- **Goal of the exercise**
The answer must be a single number: how many lines of the records below contain "more".
Record set START
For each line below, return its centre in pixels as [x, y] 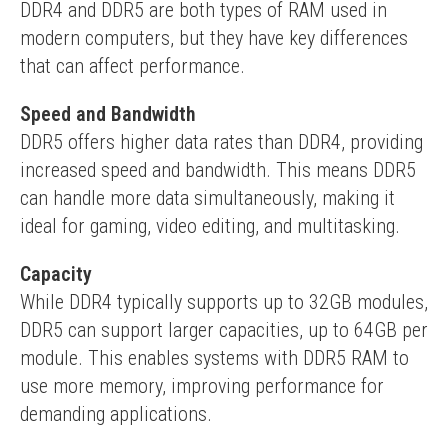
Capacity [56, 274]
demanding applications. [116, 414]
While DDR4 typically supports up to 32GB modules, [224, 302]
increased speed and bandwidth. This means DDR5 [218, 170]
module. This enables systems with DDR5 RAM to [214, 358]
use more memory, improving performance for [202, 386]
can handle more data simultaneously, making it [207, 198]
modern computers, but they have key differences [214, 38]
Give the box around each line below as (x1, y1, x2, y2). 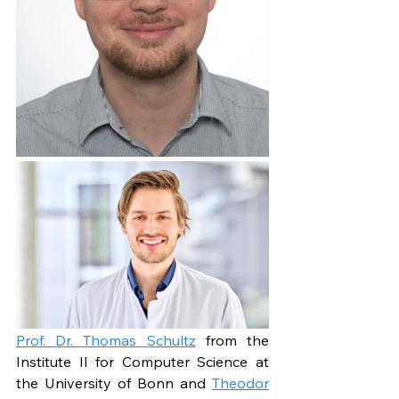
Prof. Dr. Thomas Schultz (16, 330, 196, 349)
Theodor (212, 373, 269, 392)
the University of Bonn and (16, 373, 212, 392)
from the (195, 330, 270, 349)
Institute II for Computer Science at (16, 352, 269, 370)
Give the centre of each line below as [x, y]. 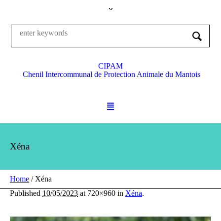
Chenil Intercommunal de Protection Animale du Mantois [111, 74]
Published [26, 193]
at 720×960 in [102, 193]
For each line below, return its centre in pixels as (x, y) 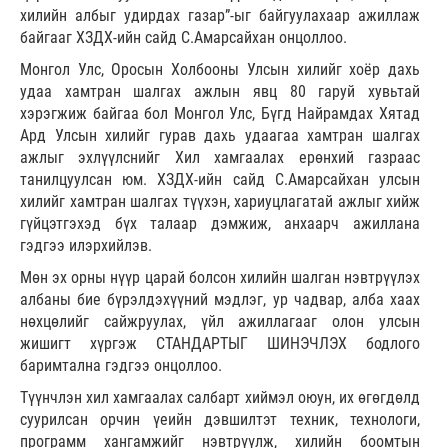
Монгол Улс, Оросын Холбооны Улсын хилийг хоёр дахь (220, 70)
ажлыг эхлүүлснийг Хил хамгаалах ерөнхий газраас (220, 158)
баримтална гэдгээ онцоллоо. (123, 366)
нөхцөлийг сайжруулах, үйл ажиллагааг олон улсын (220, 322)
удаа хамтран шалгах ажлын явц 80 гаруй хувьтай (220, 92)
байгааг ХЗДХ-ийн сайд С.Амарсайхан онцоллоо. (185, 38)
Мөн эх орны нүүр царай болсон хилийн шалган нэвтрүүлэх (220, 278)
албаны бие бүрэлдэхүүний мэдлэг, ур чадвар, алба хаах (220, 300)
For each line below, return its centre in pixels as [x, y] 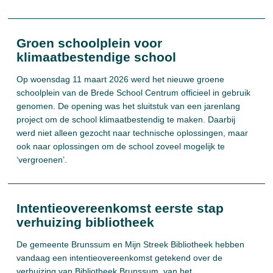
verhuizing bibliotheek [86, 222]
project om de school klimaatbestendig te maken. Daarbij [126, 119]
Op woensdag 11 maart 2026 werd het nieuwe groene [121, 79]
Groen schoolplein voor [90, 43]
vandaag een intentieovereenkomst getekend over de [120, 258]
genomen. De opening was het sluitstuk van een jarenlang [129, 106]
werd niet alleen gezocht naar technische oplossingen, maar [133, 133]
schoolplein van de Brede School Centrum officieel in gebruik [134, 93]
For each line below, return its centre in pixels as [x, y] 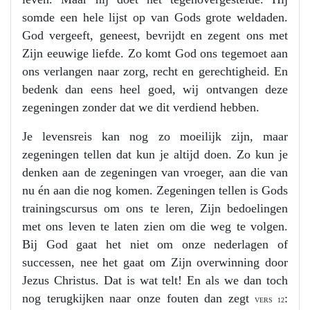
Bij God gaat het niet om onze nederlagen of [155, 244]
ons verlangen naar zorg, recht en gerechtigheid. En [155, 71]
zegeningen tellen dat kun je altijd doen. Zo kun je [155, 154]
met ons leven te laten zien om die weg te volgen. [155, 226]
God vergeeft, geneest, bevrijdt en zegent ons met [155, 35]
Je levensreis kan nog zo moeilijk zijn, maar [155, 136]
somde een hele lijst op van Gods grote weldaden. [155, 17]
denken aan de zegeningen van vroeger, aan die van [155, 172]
Record set END
- **Answer for the task**
2